In previous posts, I discussed building a regression model to predict diabetes rates and techniques to improve its performance. With feature engineering and model tuning, I had significantly boosted the R-squared metric. But I wanted to try incorporating some new predictor variables to potentially capture additional factors related to diabetes prevalence.
For this iteration, I added columns for socioeconomic status, household disability rate, and housing/transportation types. The hypothesis was these features might explain some of the remaining variance in diabetes rates across communities.
After standardizing the new features and fitting a linear regression model, I evaluated it on the test set.
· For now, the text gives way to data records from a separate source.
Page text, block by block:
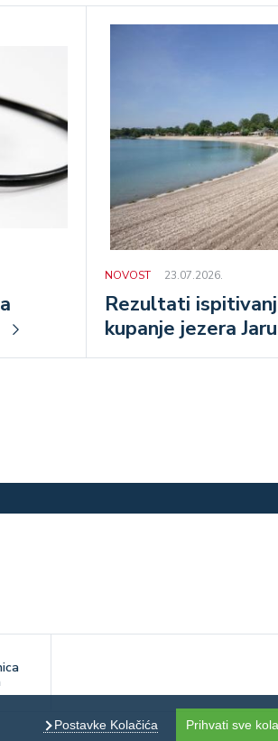
NOVOST 23.07.2026.
Rezultati
kupanje jezera
Postavke Kolačića Prihvati sve
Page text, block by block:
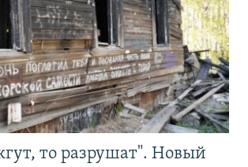
то разрушат". Новый
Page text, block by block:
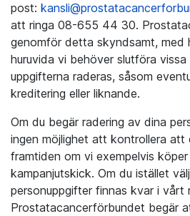
post:
att ringa 08-655 44 30.
genomför detta skyndsamt, med
huruvida vi behöver slutföra vissa
uppgifterna raderas, såsom
kreditering eller liknande.
Om du begär radering av dina
ingen möjlighet att kontrollera
framtiden om vi exempelvis
kampanjutskick. Om du istället
personuppgifter finnas kvar i vårt
Prostatacancerförbundet begär
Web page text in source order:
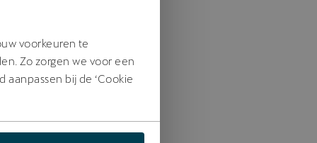
voorkeuren te
Zo zorgen we voor een
bij de ‘Cookie
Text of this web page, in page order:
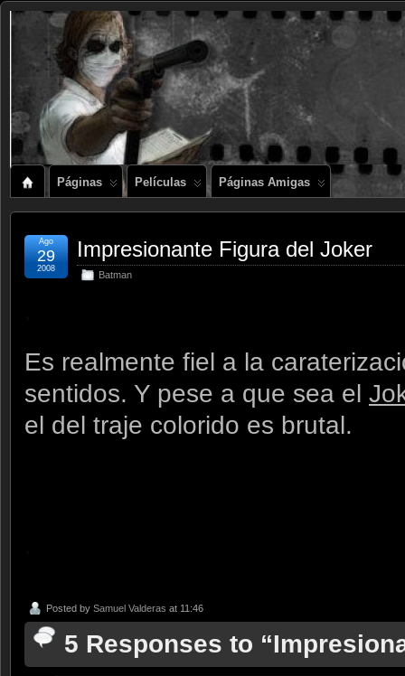
Páginas Películas Páginas Amigas
Impresionante Figura del Joker
Batman
Ago
29
2008
Es realmente fiel a la
sentidos. Y pese a que sea el
el del traje colorido es brutal.
Posted by Samuel Valderas at 11:46
5 Responses to

The model showed a small improvement in R-squared, indicating the new features were incrementally helpful in explaining variance in the target variable.
Checking the model coefficients provided some insights. For example, socioeconomic status had a high negative weight, meaning it was negatively correlated with diabetes rate as expected based on domain knowledge. Housing type also proved somewhat informative.
There are likely complex nonlinear relationships between diabetes and factors like income, transit access, and living conditions. To fully capture these, I may need to transform features, add interactions, or use more flexible algorithms. But even simple linear regression got a slight boost from the new features.
The process of improving the model is gradual, requiring testing many ideas. Each iteration provides more insight for getting closer to maximum predictability. My goal now is identifying additional datasets to combine with what I already have – more data and features could further improve the model.